06 February 2023
Praying in Ordinary Time
with USPG: 6 February 2023
Before today becomes a busy day I am taking some time for prayer and reflection early this morning.
These weeks, between the end of Epiphany and Ash Wednesday, are known as Ordinary Time. We are in a time of preparation for Lent, which in turn is a preparation for Holy Week and Easter.
In these days of Ordinary Time before Ash Wednesday later this month (22 February), I am reflecting in these ways each morning:
1, reflecting on a saint or interesting person in the life of the Church;
2, one of the lectionary readings of the day;
3, a prayer from the USPG prayer diary, ‘Pray with the World Church.’
The calendar of the Church of England in Common Worship today remembers the Martyrs of Japan (1597) with a commemoration.

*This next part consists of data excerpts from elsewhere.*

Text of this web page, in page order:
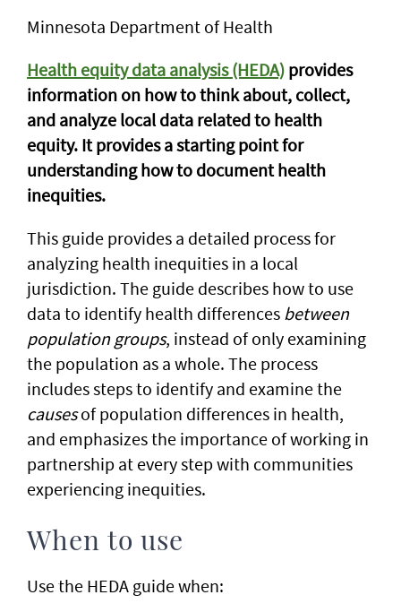
Minnesota Department of Health
Health equity data analysis (HEDA) provides
information on how to think about, collect,
and analyze local data related to health
equity. It provides a starting point for
understanding how to document health
inequities.
​This guide provides a detailed process for
analyzing health inequities in a local
jurisdiction. The guide describes how to use
data to identify health differences between
population groups, instead of only examining
the population as a whole. The process
includes steps to identify and examine the
causesof population differences in health,
and emphasizes the importance of working in
partnership at every step with communities
experiencing inequities.
When to use
Use the HEDA guide when:
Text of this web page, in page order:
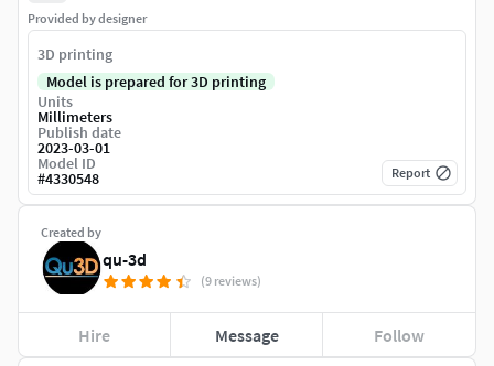
Created by
qu-3d
(9 reviews)
Hire Message Follow
Provided by designer
3D printing
Model is prepared for 3D printing
Units
Millimeters
Publish date
2023-03-01
Model ID
#4330548 Report
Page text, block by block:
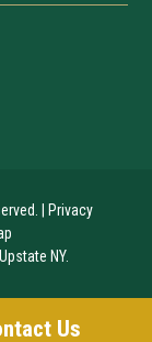
|
Privacy
NY.
Us
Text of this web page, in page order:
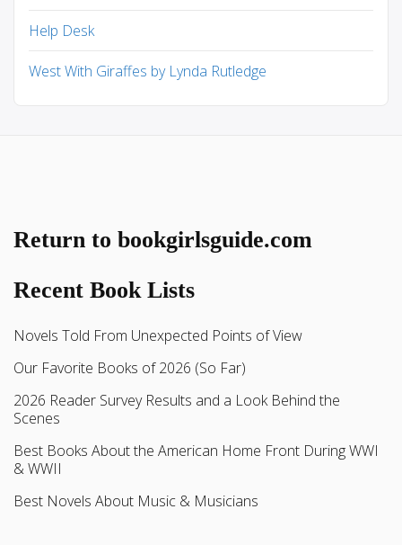
Help Desk
West With Giraffes by Lynda Rutledge
Return to bookgirlsguide.com
Recent Book Lists
Novels Told From Unexpected Points of View
Our Favorite Books of 2026 (So Far)
2026 Reader Survey Results and a Look Behind the
Scenes
Best Books About the American Home Front During WWI
& WWII
Best Novels About Music & Musicians

Almost 50 years after Francis Xavier had arrived in Japan as its first Christian apostle, the presence of several thousand baptised Christians in Japan became a subject of suspicion to the ruler Hideyoshi. In a period of persecution, 26 men and women, religious and lay, were first mutilated then crucified near Nagasaki in 1597, the most famous of whom was Paul Miki.

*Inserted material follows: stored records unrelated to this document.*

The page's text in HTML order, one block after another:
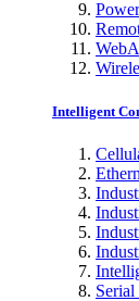
Intelligent
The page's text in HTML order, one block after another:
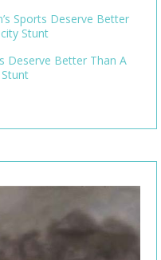
Sports Deserve Better
Stunt
Deserve Better Than A
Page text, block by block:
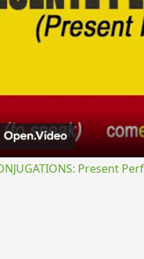
Present
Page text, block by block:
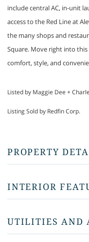
include central AC, in-unit
access to the Red Line at
the many shops and
Square. Move right into
comfort, style, and
Listed by Maggie Dee +
Listing Sold by Redfin Corp.
PROPERTY
INTERIOR
UTILITIES AND
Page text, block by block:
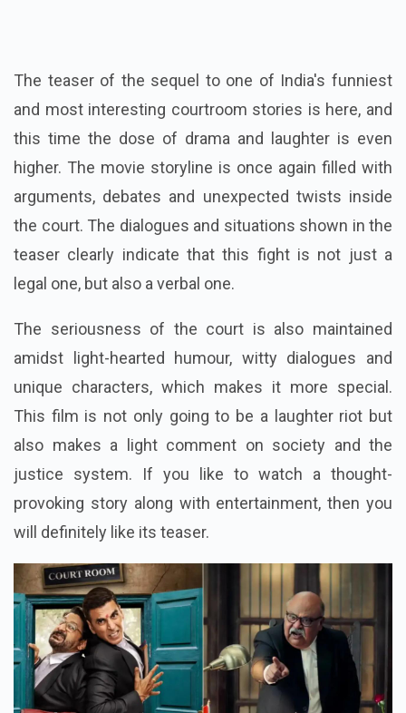
The teaser of the sequel to one of India's funniest
and most interesting courtroom stories is here, and
this time the dose of drama and laughter is even
higher. The movie storyline is once again filled with
arguments, debates and unexpected twists inside
the court. The dialogues and situations shown in the
teaser clearly indicate that this fight is not just a
legal one, but also a verbal one.
The seriousness of the court is also maintained
amidst light-hearted humour, witty dialogues and
unique characters, which makes it more special.
This film is not only going to be a laughter riot but
also makes a light comment on society and the
justice system. If you like to watch a thought-
provoking story along with entertainment, then you
will definitely like its teaser.
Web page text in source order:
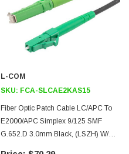
L-COM
SKU: FCA-SLCAE2KAS15
Fiber Optic Patch Cable LC/APC To
E2000/APC Simplex 9/125 SMF
G.652.D 3.0mm Black, (LSZH) W/
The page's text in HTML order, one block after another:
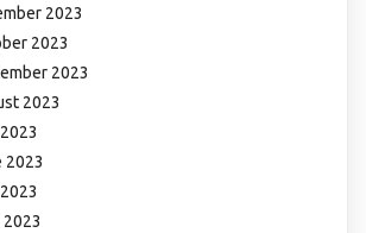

After their martyrdom, their blooded clothes were kept and held in reverence by their fellow Christians. The period of persecution continued for another 35 years, many new witness-martyrs being added to their number.
The place of Nagasaki in the history of Christianity in Japan adds additional poignancy to the story of the atomic bombing of Nagasaki on 9 August 1945.
The Japanese city of Kokura was the initial target for the crew members of the B-29 bomber Bockscar. But low visibility that day forced them to abandon their mission. They were flying low, scanning for an opening in the clouds, when they found a clear patch of sky unexpectedly.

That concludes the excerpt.